----- Data under study

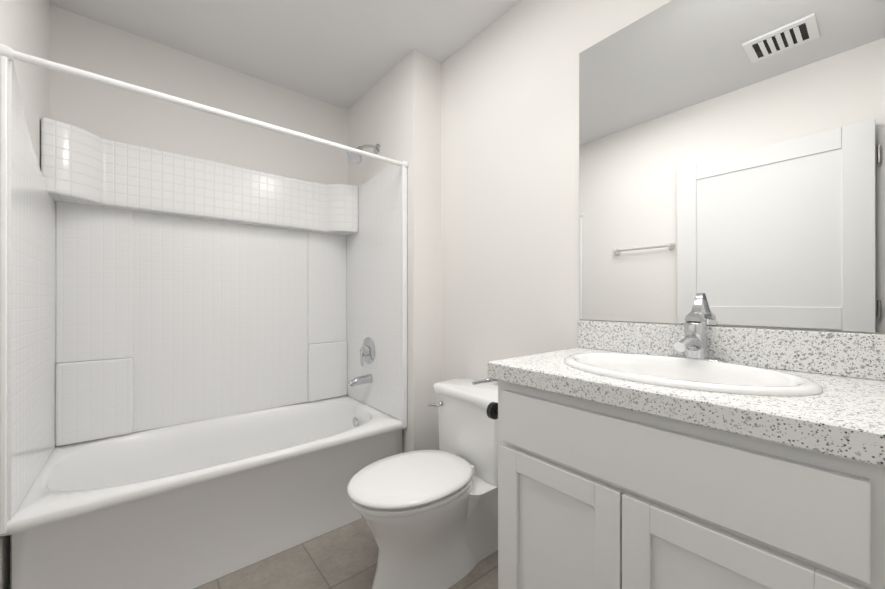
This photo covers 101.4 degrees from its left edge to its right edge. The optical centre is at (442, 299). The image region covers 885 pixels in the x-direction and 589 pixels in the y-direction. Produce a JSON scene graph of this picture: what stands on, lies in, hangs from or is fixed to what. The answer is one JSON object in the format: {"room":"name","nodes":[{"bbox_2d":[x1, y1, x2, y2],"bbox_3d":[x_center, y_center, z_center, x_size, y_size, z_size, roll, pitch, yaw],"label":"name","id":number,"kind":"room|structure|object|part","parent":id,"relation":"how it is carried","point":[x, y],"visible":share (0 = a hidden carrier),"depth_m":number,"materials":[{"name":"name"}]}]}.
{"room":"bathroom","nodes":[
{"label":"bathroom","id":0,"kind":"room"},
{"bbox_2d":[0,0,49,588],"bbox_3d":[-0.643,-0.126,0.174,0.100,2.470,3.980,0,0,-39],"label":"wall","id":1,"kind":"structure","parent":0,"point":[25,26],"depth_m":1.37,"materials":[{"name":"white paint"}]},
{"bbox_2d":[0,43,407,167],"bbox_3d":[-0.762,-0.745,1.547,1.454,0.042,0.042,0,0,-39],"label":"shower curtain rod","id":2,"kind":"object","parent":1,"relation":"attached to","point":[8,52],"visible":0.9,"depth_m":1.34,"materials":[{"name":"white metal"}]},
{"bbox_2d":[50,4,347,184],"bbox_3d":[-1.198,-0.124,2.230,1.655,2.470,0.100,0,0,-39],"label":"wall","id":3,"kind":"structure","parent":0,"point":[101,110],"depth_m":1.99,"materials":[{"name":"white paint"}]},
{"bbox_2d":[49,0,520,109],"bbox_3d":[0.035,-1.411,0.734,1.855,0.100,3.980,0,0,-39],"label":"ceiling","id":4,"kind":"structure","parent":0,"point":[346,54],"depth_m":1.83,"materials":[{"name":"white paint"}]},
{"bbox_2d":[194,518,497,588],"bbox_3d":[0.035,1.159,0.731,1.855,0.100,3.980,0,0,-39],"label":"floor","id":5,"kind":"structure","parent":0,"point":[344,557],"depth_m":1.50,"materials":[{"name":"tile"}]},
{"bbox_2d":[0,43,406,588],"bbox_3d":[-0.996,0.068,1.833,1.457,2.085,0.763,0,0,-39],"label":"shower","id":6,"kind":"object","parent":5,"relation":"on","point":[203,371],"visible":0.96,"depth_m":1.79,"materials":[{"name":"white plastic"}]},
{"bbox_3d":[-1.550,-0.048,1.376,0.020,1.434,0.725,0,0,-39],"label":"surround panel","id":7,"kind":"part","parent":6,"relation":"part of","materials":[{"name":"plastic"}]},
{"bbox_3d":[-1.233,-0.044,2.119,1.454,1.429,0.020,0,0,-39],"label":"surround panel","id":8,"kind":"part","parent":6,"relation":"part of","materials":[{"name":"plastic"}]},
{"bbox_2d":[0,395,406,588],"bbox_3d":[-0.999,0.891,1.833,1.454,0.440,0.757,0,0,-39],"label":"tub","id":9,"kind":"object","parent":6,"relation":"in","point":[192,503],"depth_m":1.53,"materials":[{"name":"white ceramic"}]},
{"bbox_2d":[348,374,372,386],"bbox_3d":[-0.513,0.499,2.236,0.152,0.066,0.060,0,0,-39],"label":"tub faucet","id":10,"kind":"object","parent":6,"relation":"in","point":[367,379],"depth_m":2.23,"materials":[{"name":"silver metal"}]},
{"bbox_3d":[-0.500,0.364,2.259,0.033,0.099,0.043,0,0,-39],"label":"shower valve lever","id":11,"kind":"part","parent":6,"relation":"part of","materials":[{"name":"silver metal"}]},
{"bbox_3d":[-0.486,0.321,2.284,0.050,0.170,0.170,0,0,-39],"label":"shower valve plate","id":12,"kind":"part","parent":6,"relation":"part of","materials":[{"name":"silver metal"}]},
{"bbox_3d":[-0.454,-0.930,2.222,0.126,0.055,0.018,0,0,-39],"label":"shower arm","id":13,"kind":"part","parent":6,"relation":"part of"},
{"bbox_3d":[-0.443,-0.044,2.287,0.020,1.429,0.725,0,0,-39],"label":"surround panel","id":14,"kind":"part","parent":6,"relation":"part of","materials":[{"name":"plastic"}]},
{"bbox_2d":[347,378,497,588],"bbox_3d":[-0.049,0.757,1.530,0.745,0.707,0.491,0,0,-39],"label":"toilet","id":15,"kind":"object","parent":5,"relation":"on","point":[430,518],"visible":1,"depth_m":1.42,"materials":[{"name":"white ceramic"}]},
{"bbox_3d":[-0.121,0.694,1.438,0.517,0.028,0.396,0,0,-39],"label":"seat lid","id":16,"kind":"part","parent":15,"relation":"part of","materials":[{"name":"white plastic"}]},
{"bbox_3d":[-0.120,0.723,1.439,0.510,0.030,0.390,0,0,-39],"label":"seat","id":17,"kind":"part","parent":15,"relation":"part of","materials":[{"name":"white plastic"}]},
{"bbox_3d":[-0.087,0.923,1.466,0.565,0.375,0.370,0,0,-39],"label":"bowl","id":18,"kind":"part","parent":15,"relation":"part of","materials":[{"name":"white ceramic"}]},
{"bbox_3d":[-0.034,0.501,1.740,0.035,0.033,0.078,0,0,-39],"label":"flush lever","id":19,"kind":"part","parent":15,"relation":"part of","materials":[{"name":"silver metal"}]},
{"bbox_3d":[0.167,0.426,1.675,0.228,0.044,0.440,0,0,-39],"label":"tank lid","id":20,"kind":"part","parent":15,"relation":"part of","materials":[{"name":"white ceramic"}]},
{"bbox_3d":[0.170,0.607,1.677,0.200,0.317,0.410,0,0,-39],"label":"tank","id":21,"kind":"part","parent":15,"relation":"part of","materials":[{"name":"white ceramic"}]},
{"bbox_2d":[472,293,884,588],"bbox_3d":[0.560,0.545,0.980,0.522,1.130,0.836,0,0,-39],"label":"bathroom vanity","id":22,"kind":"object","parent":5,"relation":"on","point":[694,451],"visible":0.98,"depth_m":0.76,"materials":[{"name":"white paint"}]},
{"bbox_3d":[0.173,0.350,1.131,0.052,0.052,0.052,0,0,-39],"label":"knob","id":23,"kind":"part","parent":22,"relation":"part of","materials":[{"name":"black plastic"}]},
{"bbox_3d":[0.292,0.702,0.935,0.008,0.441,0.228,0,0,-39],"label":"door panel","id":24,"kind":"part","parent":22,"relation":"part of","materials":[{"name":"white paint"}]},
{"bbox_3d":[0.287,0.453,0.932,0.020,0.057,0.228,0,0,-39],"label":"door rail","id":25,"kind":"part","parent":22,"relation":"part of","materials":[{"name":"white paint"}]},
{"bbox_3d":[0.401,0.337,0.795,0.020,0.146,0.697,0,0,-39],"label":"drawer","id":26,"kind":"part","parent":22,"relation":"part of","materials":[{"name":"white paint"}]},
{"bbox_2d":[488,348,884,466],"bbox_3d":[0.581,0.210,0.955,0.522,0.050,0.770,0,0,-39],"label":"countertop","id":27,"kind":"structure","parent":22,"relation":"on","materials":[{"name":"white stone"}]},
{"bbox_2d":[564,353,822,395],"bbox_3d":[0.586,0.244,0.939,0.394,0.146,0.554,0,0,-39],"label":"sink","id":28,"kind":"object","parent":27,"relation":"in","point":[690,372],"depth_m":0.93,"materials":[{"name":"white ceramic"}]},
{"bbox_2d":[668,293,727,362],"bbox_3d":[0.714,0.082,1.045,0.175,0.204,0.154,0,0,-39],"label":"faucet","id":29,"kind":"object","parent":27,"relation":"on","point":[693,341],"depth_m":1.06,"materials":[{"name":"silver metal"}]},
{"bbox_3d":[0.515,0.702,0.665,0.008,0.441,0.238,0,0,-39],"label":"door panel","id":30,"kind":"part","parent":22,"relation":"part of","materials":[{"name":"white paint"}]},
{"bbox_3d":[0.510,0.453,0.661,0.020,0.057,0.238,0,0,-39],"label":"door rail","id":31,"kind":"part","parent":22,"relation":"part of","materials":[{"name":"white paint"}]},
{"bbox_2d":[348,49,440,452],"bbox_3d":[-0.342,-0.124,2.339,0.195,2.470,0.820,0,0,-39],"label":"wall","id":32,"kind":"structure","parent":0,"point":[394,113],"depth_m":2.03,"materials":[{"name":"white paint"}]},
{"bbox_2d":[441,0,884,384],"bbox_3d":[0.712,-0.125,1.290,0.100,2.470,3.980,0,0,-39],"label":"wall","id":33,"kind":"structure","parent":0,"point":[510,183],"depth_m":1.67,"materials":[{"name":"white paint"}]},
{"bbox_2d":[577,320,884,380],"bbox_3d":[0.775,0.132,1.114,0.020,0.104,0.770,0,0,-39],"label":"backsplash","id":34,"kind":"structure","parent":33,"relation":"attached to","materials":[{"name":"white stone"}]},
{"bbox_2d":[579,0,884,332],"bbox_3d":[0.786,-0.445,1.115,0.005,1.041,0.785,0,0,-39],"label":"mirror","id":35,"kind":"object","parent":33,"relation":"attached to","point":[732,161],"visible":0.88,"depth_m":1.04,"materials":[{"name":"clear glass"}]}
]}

----------

- **Directions for this task**
How many of the lines in the listing hold "valve"? Only the number should be given.

- **Answer for this exercise**
2